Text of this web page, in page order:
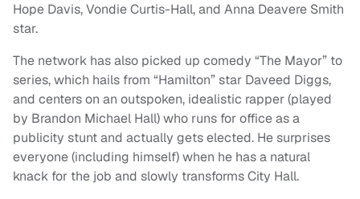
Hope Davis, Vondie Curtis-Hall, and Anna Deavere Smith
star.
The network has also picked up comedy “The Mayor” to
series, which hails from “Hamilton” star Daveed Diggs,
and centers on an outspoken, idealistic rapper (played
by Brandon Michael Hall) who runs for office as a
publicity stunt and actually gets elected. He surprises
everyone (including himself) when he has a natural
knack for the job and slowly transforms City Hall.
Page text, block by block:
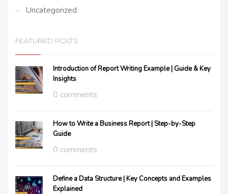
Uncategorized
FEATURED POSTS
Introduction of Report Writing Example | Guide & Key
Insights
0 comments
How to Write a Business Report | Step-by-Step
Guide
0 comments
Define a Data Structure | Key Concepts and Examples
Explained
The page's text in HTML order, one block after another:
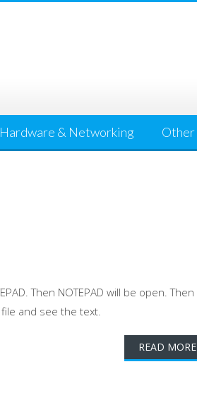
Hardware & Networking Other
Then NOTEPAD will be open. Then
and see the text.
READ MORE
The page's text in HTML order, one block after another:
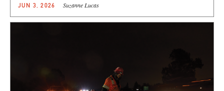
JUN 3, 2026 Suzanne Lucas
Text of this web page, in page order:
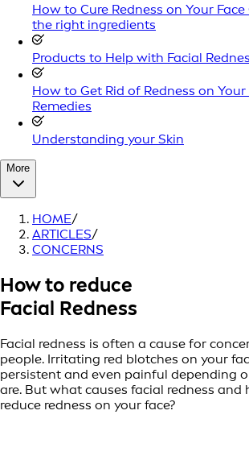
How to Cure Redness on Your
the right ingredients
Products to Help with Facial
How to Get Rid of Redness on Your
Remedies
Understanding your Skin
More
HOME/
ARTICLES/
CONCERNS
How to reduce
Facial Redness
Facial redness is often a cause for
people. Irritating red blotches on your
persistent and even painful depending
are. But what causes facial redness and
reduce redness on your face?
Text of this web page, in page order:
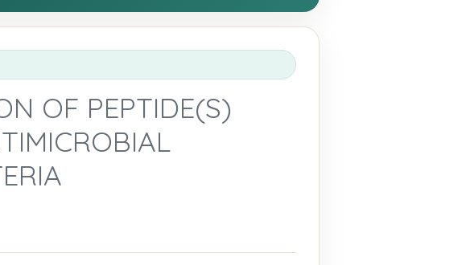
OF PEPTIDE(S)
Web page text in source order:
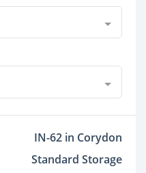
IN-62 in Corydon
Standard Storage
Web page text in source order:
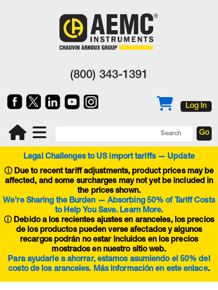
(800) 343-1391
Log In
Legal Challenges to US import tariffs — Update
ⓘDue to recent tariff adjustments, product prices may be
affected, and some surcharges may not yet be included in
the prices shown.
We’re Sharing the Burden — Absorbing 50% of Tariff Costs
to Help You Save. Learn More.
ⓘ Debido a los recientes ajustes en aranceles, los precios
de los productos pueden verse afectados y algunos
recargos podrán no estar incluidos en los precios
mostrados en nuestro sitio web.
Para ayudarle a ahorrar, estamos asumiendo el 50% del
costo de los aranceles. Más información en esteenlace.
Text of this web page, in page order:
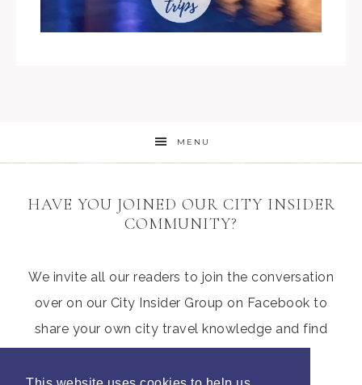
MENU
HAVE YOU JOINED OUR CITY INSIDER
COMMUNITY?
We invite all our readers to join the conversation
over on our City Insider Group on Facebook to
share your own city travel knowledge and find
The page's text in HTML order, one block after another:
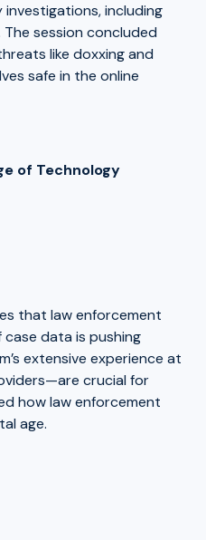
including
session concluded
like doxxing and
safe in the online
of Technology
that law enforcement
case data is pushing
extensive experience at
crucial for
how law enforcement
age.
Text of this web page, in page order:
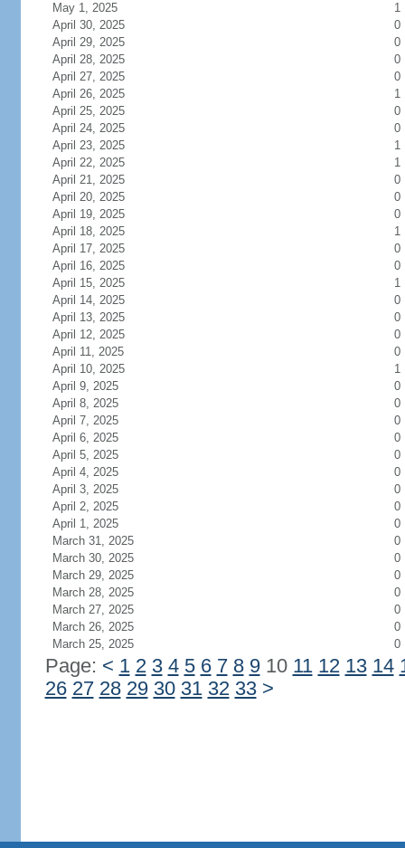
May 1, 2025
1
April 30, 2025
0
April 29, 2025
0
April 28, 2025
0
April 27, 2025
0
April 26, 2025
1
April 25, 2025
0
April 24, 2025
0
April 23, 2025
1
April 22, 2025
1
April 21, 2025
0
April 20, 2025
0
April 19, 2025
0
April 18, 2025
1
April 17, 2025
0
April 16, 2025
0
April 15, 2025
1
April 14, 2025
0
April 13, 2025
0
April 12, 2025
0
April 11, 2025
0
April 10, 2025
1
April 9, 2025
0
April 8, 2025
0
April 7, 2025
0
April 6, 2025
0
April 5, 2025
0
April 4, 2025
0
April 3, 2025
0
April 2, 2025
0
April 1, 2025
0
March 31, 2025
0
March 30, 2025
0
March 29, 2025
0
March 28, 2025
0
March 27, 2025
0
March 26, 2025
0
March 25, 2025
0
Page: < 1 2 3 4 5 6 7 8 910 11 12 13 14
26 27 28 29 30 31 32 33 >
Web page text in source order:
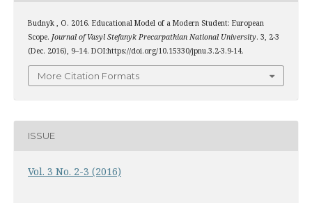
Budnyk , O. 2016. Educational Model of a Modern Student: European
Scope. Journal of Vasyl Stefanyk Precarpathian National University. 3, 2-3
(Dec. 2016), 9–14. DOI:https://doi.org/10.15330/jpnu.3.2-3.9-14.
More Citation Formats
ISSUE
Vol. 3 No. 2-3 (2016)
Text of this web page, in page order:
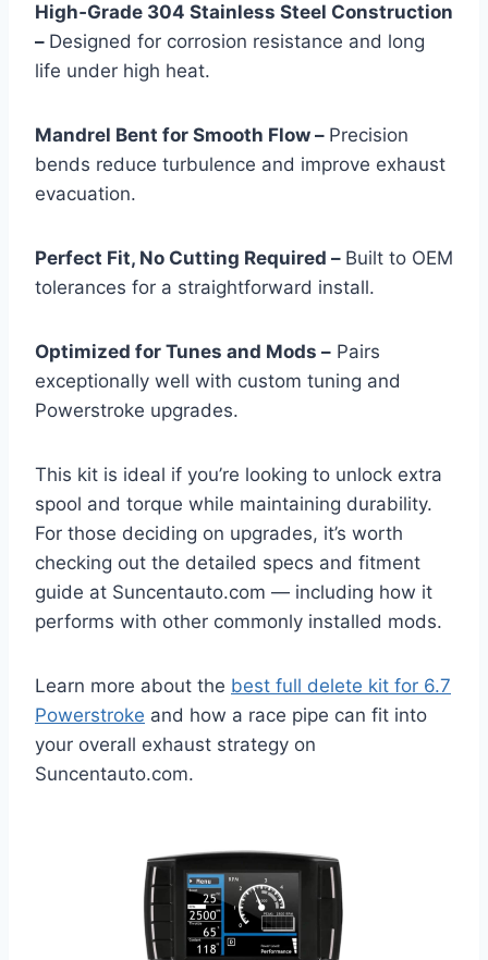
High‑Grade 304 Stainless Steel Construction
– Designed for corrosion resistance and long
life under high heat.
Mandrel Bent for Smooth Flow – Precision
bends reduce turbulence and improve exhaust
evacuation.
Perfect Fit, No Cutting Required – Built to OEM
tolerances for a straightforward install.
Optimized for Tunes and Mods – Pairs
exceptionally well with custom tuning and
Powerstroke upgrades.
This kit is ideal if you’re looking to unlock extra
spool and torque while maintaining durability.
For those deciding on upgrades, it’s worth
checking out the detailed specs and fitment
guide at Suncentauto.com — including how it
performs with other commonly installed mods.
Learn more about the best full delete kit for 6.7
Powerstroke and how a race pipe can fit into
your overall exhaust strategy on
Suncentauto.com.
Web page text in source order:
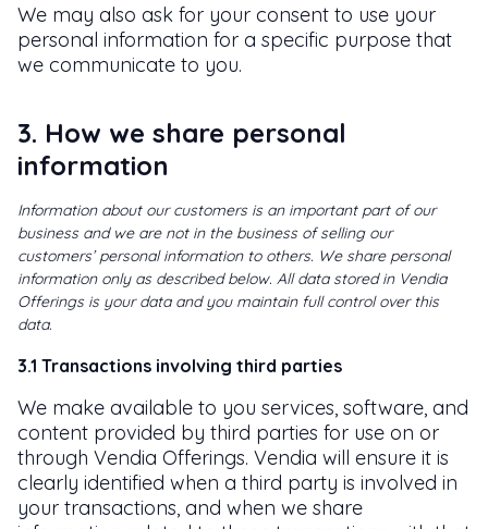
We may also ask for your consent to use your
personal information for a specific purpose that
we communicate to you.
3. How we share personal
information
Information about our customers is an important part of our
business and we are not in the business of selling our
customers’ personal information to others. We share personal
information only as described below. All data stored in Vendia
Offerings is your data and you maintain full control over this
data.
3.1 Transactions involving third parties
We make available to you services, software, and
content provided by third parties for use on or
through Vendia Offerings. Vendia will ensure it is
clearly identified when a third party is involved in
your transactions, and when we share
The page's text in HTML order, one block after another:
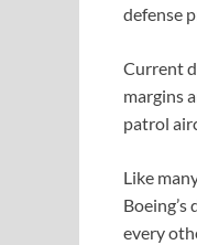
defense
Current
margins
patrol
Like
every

#####

WORK REQUEST: Give the lines above again exactly, from the one containing "March 31, 2025" to the one containing "(Dec. 2016), 9–14.", both included, but leave out the pictures.

ANSWER TO THE PROBLEM:
March 31, 2025
0
March 30, 2025
0
March 29, 2025
0
March 28, 2025
0
March 27, 2025
0
March 26, 2025
0
March 25, 2025
0
Page: < 1 2 3 4 5 6 7 8 910 11 12 13 14
26 27 28 29 30 31 32 33 >
Web page text in source order:
Budnyk , O. 2016. Educational Model of a Modern Student: European
Scope. Journal of Vasyl Stefanyk Precarpathian National University. 3, 2-3
(Dec. 2016), 9–14. DOI:https://doi.org/10.15330/jpnu.3.2-3.9-14.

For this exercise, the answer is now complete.